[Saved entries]
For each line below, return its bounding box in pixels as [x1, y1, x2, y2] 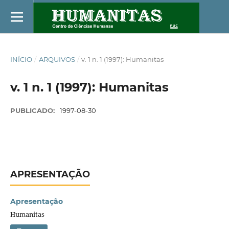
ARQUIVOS [38, 55, 75, 63]
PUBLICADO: [10, 106, 57, 114]
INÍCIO [10, 55, 32, 63]
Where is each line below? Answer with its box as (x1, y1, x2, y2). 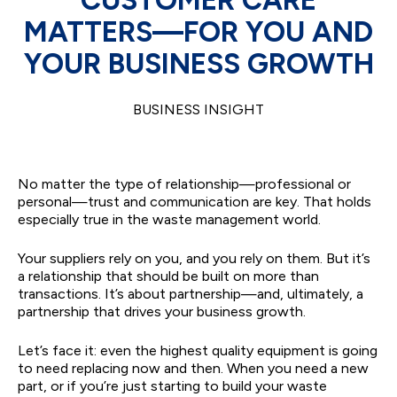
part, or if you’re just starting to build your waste (18, 377, 327, 394)
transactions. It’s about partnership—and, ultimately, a (18, 284, 363, 302)
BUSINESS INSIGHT (133, 100, 264, 118)
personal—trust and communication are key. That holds (18, 192, 371, 210)
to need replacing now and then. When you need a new (18, 359, 369, 377)
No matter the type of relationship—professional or (18, 175, 351, 192)
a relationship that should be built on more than (18, 267, 319, 284)
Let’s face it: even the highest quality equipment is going (18, 341, 378, 359)
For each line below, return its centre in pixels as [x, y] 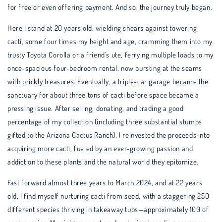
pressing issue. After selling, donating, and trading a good [96, 108]
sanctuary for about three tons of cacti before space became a [103, 95]
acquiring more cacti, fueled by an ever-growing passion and [100, 148]
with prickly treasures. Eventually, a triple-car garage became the [108, 82]
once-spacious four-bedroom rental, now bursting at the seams [105, 68]
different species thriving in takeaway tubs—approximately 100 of [108, 209]
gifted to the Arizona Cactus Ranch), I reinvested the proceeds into [109, 135]
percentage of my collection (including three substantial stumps [105, 122]
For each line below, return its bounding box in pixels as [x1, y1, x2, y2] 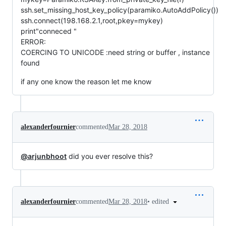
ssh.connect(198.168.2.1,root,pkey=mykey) [21, 16, 163, 25]
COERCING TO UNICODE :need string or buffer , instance [21, 47, 210, 56]
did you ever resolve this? [67, 151, 153, 160]
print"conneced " [21, 26, 77, 35]
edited [152, 197, 171, 205]
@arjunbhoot [21, 151, 67, 160]
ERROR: [21, 37, 46, 46]
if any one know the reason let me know [21, 77, 151, 86]
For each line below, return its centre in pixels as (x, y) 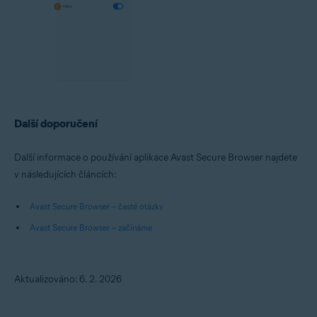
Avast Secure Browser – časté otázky (97, 207)
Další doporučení (56, 124)
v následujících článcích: (65, 175)
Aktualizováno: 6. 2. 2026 (68, 279)
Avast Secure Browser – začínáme (91, 228)
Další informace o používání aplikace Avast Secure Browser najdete (156, 158)
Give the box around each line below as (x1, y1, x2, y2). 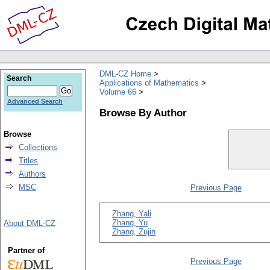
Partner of (7, 246, 45, 255)
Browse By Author (99, 106, 187, 119)
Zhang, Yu (112, 218, 148, 228)
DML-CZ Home (99, 69, 151, 78)
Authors (19, 169, 46, 178)
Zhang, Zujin (112, 227, 155, 237)
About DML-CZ (4, 219, 55, 228)
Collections (19, 143, 57, 152)
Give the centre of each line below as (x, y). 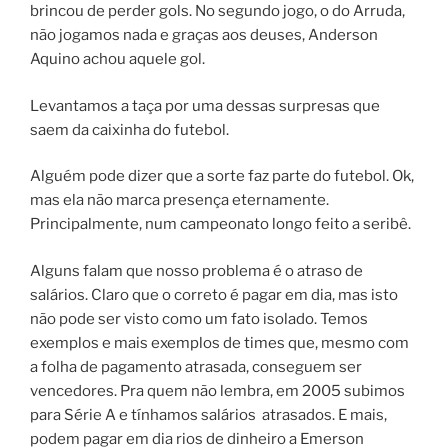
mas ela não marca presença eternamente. (179, 200)
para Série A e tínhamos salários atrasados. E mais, (208, 414)
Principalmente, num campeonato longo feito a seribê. (220, 224)
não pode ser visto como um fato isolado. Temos (199, 318)
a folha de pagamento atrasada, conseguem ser (196, 366)
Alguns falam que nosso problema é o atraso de (196, 270)
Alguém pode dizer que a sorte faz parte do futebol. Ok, (222, 176)
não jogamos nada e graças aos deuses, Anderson (204, 35)
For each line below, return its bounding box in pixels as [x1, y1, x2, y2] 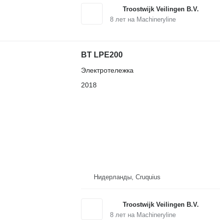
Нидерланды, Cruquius [93, 173, 161, 181]
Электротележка [81, 66, 134, 74]
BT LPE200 [81, 50, 123, 59]
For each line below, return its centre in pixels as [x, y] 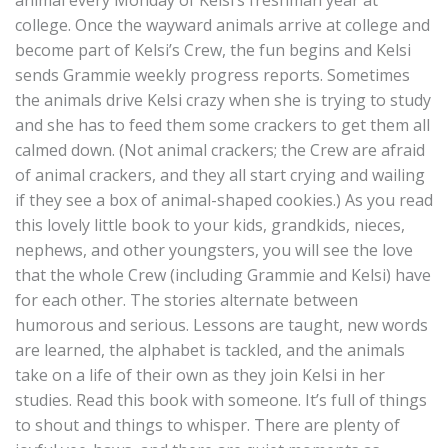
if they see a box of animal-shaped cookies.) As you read [224, 200]
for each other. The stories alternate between [186, 300]
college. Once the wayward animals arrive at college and [222, 25]
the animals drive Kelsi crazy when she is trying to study [223, 100]
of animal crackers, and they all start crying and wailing [220, 175]
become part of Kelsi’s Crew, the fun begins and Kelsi [213, 50]
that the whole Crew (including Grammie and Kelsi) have [223, 275]
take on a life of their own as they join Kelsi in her [200, 375]
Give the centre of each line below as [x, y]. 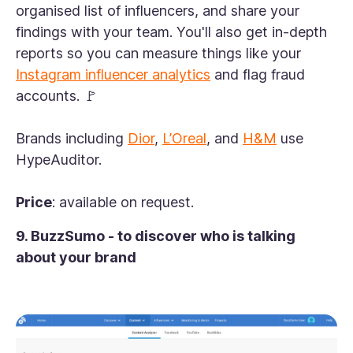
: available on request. [125, 203]
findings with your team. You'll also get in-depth [171, 32]
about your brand [78, 258]
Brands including [72, 139]
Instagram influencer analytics [113, 75]
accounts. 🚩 [57, 96]
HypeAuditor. [61, 160]
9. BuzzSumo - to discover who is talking [156, 236]
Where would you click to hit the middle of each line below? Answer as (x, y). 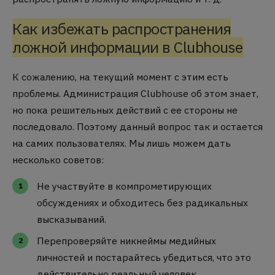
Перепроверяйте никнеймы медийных (126, 240)
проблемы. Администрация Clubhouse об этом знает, (135, 94)
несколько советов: (58, 160)
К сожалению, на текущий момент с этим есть (120, 77)
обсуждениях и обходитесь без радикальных (142, 202)
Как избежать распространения (122, 29)
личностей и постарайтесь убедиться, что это (144, 257)
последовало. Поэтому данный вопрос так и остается (137, 127)
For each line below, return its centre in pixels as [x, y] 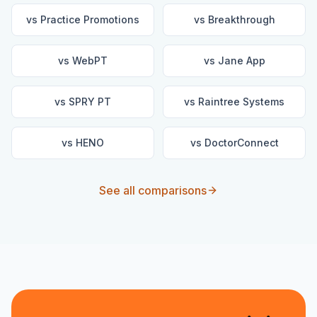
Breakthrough [241, 19]
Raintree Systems [241, 102]
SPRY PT [90, 102]
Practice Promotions [90, 19]
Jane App [241, 60]
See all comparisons [153, 190]
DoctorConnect [241, 143]
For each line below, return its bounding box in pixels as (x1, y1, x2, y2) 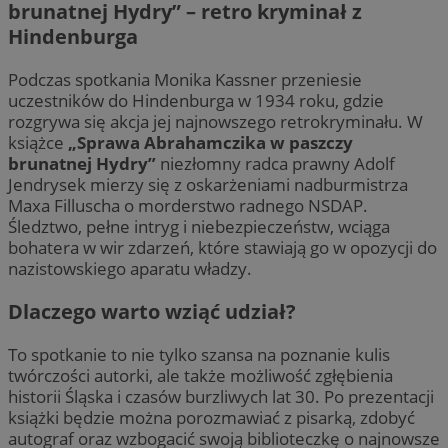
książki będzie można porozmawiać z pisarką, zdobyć (8, 406, 415, 430)
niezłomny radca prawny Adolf (156, 152, 395, 176)
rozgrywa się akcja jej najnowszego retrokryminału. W (8, 110, 423, 134)
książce (8, 131, 68, 155)
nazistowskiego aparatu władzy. (8, 257, 252, 281)
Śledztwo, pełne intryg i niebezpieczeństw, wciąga (8, 215, 390, 239)
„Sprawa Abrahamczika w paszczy (68, 131, 353, 155)
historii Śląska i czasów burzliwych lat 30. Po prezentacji (8, 385, 434, 409)
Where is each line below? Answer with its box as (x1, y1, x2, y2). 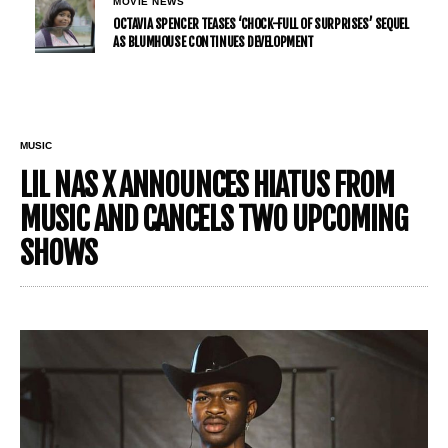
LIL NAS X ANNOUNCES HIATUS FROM (20, 166, 395, 204)
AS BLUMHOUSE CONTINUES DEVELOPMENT (113, 33, 314, 50)
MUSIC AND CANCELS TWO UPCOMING (20, 200, 408, 238)
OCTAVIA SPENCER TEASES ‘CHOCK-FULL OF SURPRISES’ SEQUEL (113, 15, 409, 32)
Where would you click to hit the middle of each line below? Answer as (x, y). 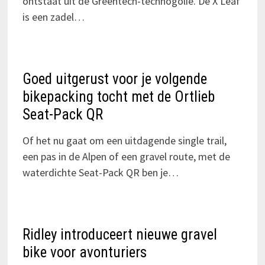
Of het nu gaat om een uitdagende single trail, (124, 141)
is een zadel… (53, 17)
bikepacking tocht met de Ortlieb (118, 97)
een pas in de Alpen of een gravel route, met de (126, 157)
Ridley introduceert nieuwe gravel (119, 235)
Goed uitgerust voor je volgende (114, 79)
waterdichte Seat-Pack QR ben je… (100, 173)
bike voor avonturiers (84, 253)
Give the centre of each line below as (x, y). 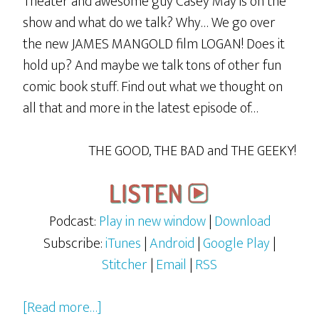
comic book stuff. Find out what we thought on (153, 87)
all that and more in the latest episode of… (141, 108)
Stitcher (125, 265)
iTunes (123, 244)
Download (242, 221)
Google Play (236, 244)
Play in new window (152, 221)
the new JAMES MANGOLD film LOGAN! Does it (154, 44)
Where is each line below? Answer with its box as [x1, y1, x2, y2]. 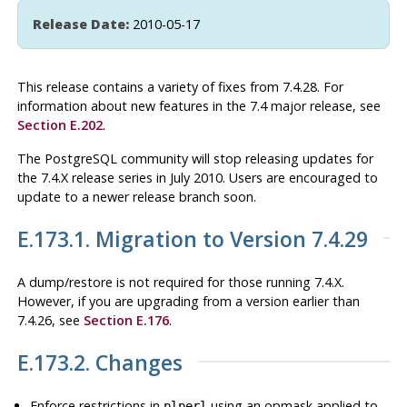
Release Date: [32, 15, 129, 33]
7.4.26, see [16, 311, 84, 329]
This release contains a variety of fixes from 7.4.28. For [16, 77, 343, 95]
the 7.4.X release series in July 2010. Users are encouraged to [16, 168, 378, 186]
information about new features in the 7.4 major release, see [16, 96, 381, 114]
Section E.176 [83, 311, 169, 329]
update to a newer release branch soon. [16, 187, 256, 205]
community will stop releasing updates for [116, 149, 373, 167]
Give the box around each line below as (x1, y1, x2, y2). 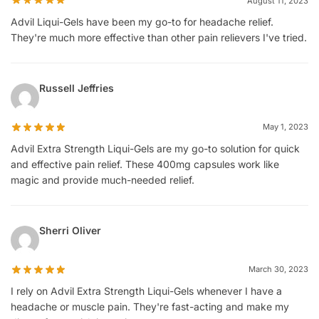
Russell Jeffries (39, 82, 114, 95)
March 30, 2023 (249, 263, 308, 274)
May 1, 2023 (263, 122, 308, 132)
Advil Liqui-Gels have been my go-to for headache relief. (11, 16, 273, 28)
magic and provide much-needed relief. (11, 173, 194, 186)
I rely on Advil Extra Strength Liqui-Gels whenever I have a (11, 284, 282, 297)
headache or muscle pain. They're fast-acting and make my (11, 300, 289, 313)
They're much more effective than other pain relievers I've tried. (11, 31, 307, 44)
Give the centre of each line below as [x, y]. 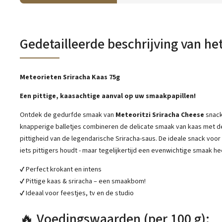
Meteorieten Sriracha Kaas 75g [70, 78]
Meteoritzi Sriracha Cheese [160, 115]
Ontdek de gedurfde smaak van [68, 115]
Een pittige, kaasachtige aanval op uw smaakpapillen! [108, 96]
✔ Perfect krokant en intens [61, 170]
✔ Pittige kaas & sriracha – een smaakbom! [83, 182]
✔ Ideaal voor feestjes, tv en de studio [77, 194]
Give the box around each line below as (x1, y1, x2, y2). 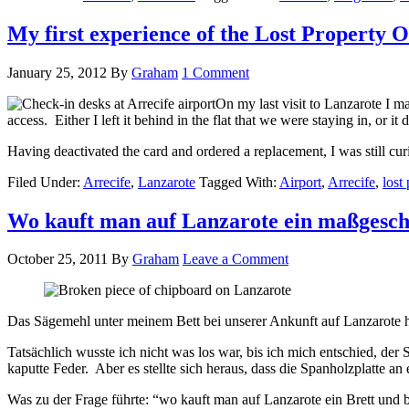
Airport (279, 173, 321, 190)
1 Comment (182, 64, 249, 80)
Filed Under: (7, 173, 83, 190)
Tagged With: (199, 173, 279, 190)
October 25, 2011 (7, 251, 108, 267)
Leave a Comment (183, 251, 288, 267)
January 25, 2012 (7, 64, 107, 80)
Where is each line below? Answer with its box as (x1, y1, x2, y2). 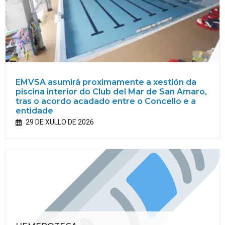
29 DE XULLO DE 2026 (26, 117, 94, 128)
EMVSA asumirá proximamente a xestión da (16, 77, 196, 87)
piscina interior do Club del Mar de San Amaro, (16, 87, 207, 97)
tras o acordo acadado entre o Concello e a (16, 96, 196, 106)
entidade (16, 106, 53, 116)
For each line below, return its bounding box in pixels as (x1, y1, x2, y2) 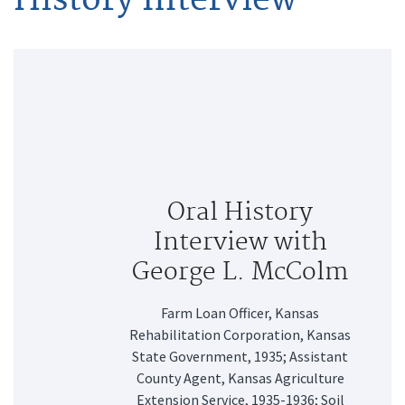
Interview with (153, 227, 327, 258)
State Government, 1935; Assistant (132, 346, 348, 365)
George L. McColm (132, 257, 348, 287)
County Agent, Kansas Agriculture (136, 368, 344, 387)
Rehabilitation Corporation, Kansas (129, 325, 351, 344)
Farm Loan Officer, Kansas (161, 303, 319, 322)
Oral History (167, 197, 313, 228)
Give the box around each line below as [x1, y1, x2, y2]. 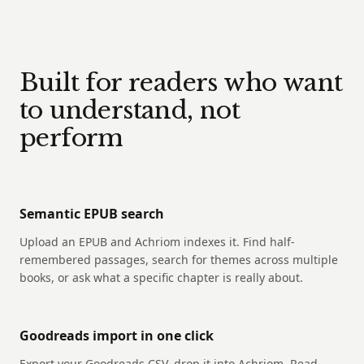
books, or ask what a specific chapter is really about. [19, 270, 303, 286]
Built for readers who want [19, 67, 343, 98]
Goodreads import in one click [19, 327, 214, 345]
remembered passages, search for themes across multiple [19, 252, 338, 268]
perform [19, 123, 123, 154]
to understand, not [19, 95, 240, 126]
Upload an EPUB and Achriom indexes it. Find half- [19, 234, 295, 250]
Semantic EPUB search [19, 205, 164, 223]
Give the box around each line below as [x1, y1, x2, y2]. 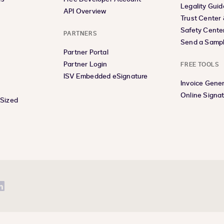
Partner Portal [63, 47, 108, 57]
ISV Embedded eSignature [63, 71, 148, 81]
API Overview [63, 6, 106, 16]
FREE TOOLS [180, 60, 219, 68]
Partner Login [63, 59, 107, 69]
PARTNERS [63, 29, 97, 37]
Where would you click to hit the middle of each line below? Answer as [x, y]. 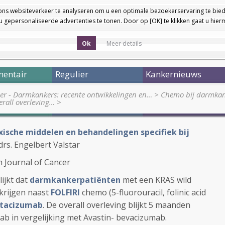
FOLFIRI [65, 192]
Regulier [72, 74]
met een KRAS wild [156, 180]
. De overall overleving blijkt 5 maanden [117, 205]
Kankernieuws [174, 74]
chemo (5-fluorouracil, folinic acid [144, 192]
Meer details [124, 43]
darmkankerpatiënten [75, 180]
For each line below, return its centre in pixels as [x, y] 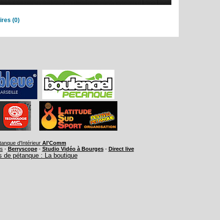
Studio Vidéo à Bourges [73, 149]
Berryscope [22, 149]
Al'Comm [54, 143]
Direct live [121, 149]
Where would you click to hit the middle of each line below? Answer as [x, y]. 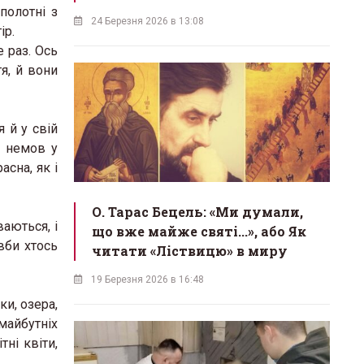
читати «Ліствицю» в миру [190, 250]
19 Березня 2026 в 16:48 [147, 279]
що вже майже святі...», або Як [199, 231]
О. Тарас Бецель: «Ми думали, [197, 211]
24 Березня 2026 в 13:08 [147, 22]
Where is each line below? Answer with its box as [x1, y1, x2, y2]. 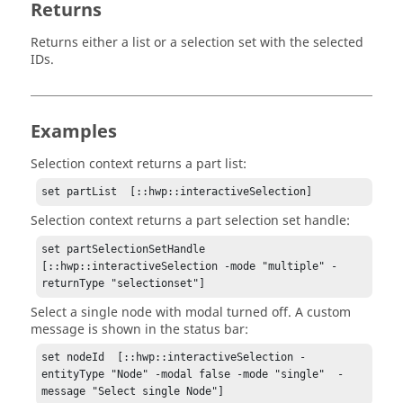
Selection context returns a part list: [31, 155, 246, 174]
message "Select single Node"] [41, 385, 225, 398]
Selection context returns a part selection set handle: [31, 211, 350, 231]
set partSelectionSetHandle [41, 242, 206, 255]
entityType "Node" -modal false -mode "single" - [41, 368, 345, 381]
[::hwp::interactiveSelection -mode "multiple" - [41, 259, 338, 273]
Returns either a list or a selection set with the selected [31, 33, 363, 52]
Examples [31, 119, 117, 145]
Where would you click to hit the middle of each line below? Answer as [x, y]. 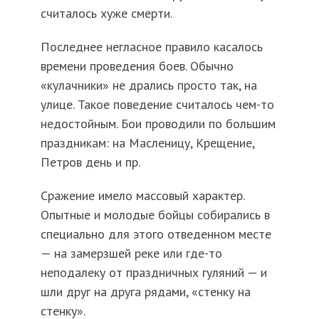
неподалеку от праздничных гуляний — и [153, 273]
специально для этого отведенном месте [156, 234]
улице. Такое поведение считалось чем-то [157, 105]
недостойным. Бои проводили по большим [158, 124]
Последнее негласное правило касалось [151, 47]
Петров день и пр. [90, 162]
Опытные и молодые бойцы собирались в [155, 215]
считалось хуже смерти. [106, 14]
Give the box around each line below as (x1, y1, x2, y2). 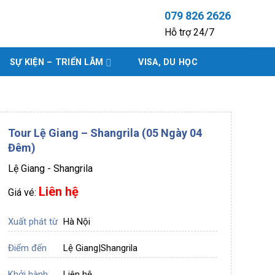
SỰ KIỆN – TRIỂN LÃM (9, 57, 104, 68)
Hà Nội (63, 215, 90, 227)
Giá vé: (7, 187, 39, 198)
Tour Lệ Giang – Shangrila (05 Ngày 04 (7, 126, 202, 139)
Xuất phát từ (7, 215, 58, 227)
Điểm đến (7, 242, 47, 254)
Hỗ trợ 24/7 (165, 26, 215, 38)
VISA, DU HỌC (138, 57, 198, 68)

■ **Prompt**
Some lines of the records above may hold the word "Crew". Report how many, and nothing else.

■ **Solution**
2